A term life policy is a relatively simple product. It offers pure death benefit protection for a certain period of time, such as 10, 20 or 30 years. It is much cheaper than any form of cash value life insurance, but can become very expensive once insureds reach their later years. There are several types of term coverage, such as guaranteed renewable, mortgage term, decreasing term and level premium term. Guaranteed renewable term guarantees that the insured may renew the policy at the end of the term with no additional underwriting.

Of course, this guarantee comes at an additional cost. Some term policies have rising premiums or shrinking death benefits, and accelerated benefit riders are now also available for an additional cost in many policies. These riders will pay out some or all of the death benefit while the insured is still living if he or she becomes disabled or is diagnosed with a critical illness such as cancer or heart disease. Some term policies also offer a return of premium rider for an additional cost that will refund some or all of the premiums paid into the policy when the term expires.

Cash value life insurance costs more to begin with, but will remain in force for the insured’s entire life as long as premiums are paid. This type of insurance has a built-in savings account that grows tax-deferred over the life of the policy, which can then be used as retirement savings. Although they are more expensive, far more cash value policies pay out their death benefits than term policies. And cash value policies can also eventually accumulate to the point where they become paid up, which means that you won’t have to make any more premium payments to keep the policy in force.

Cash value accumulation can eventually become a substantial asset for you after you have paid premiums into the policy for many years. And policy loans may not need to be repaid; they will simply reduce the amount of cash value and face value remaining in the policy. There are several types of cash value policies.

Whole Life Insurance

Whole life insurance is the simplest and oldest form of cash value policy, and its premiums and death benefit remain at a fixed dollar amount, regardless of how much it accumulates in cash value. Whole life insurance policies pay set dividends on a regular basis, which you can either take in cash, allow to grow inside the policy, use to buy additional coverage or decrease your premium.

Universal Life Insurance

Universal life insurance has flexible life insurance premiums and pays interest to the policy’s cash value, and its death benefit can fluctuate. The rate of interest that it pays will also fluctuate according to prevailing interest rates. Some UL policies pay interest that is calculated according to the performance of an underlying financial benchmark, such as the S&P 500 Index.
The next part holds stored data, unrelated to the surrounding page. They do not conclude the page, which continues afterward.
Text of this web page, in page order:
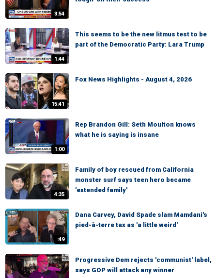
3:54
1:44
This seems to be the new litmus test to be
part of the Democratic Party: Lara Trump
15:41
Fox News Highlights - August 4, 2026
1:00
Rep Brandon Gill: Seth Moulton knows
what he is saying is insane
4:35
Family of boy rescued from California
monster surf says teen hero became
'extended family'
:49
Dana Carvey, David Spade slam Mamdani's
pied-à-terre tax as 'a little weird'
Progressive Dem rejects 'communist' label,
says GOP will attack any winner
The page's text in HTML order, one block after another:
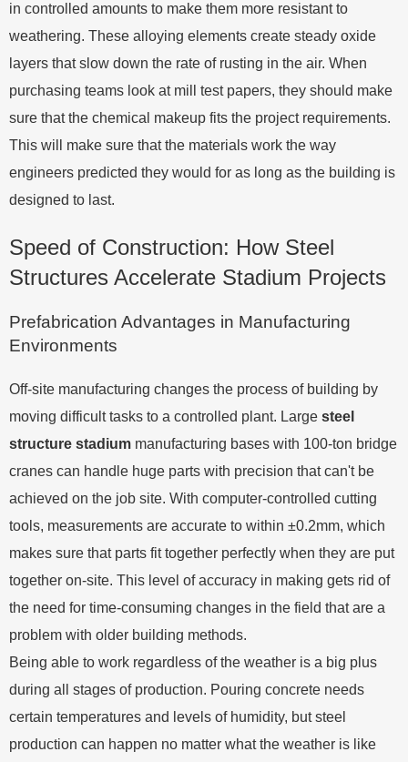
in controlled amounts to make them more resistant to
weathering. These alloying elements create steady oxide
layers that slow down the rate of rusting in the air. When
purchasing teams look at mill test papers, they should make
sure that the chemical makeup fits the project requirements.
This will make sure that the materials work the way
engineers predicted they would for as long as the building is
designed to last.
Speed of Construction: How Steel
Structures Accelerate Stadium Projects
Prefabrication Advantages in Manufacturing
Environments
Off-site manufacturing changes the process of building by
moving difficult tasks to a controlled plant. Large steel
structure stadium manufacturing bases with 100-ton bridge
cranes can handle huge parts with precision that can't be
achieved on the job site. With computer-controlled cutting
tools, measurements are accurate to within ±0.2mm, which
makes sure that parts fit together perfectly when they are put
together on-site. This level of accuracy in making gets rid of
the need for time-consuming changes in the field that are a
problem with older building methods.
Being able to work regardless of the weather is a big plus
during all stages of production. Pouring concrete needs
certain temperatures and levels of humidity, but steel
production can happen no matter what the weather is like
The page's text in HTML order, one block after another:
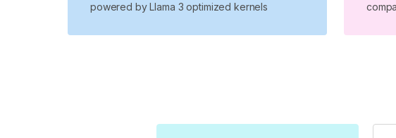
powered by Llama 3 optimized kernels
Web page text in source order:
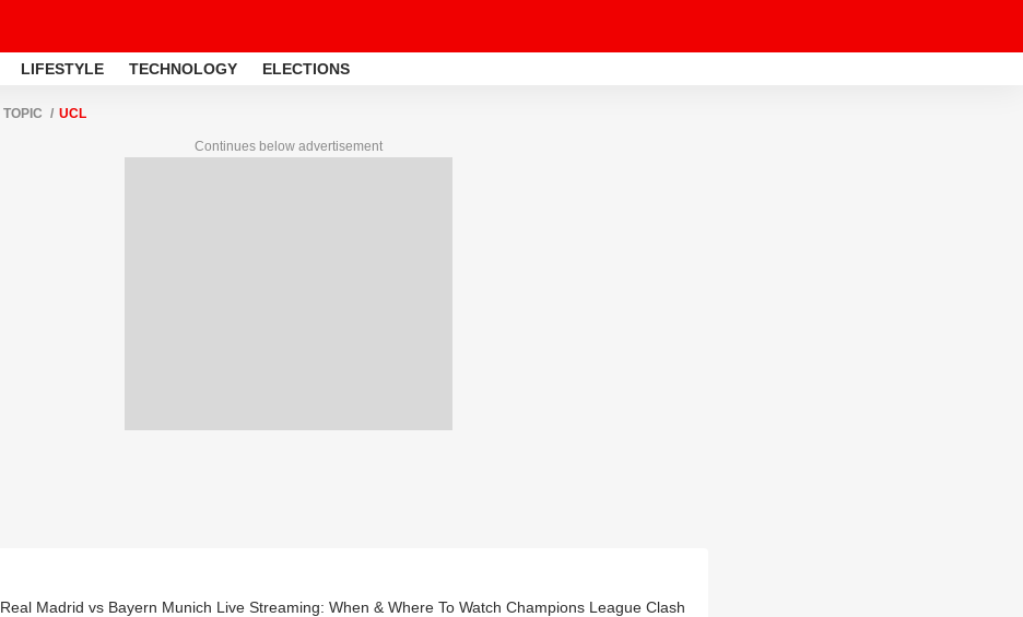
LIFESTYLE TECHNOLOGY ELECTIONS
TOPIC UCL
Continues below advertisement
Real Madrid vs Bayern Munich Live Streaming: When & Where To Watch Champions League Clash
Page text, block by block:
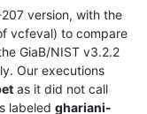
version, with the
vcfeval) to compare
GiaB/NIST v3.2.2
Our executions
as it did not call
labeled ghariani-
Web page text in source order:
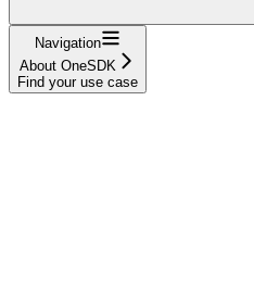
Navigation
About OneSDK
Find your use case
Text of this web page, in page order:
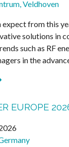
Veldhoven
expect from this
solutions in
such as RF
in the
EUROPE
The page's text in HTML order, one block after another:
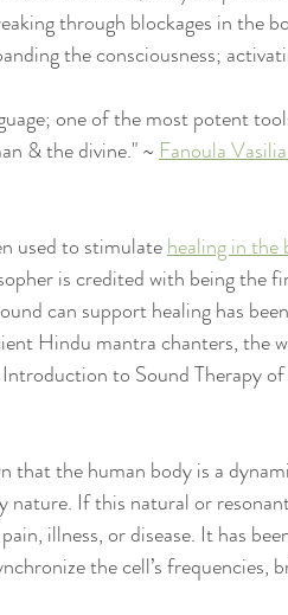
through blockages in the
the consciousness;
one of the most potent
& the divine." ~ Fanoula
used to stimulate healing in the
is credited with being the
can support healing has
Hindu mantra chanters, the
to Sound Therapy
that the human body is a
nature. If this natural or
illness, or disease. It has
the cell’s frequencies,
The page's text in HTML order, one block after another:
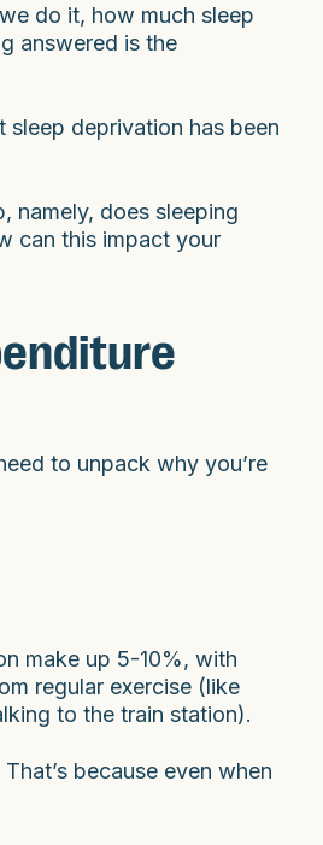
do it, how much sleep
answered is the
deprivation has been
namely, does sleeping
can this impact your
to unpack why you’re
make up 5-10%, with
regular exercise (like
to the train station).
because even when

Variable Universal Life Insurance

Variable universal life insurance invests its cash value in a collection of mutual fund subaccounts that invest in stocks, bonds, cash and real estate. The cash value in this type of policy is not guaranteed and will rise and fall with the stock and bond markets. Regardless of what type of cash value insurance you have, you can access the cash value in your policy at any time, either via direct withdrawal or by taking out a loan against the policy, but the death benefit will be reduced by any outstanding loan amount when the policy pays it out.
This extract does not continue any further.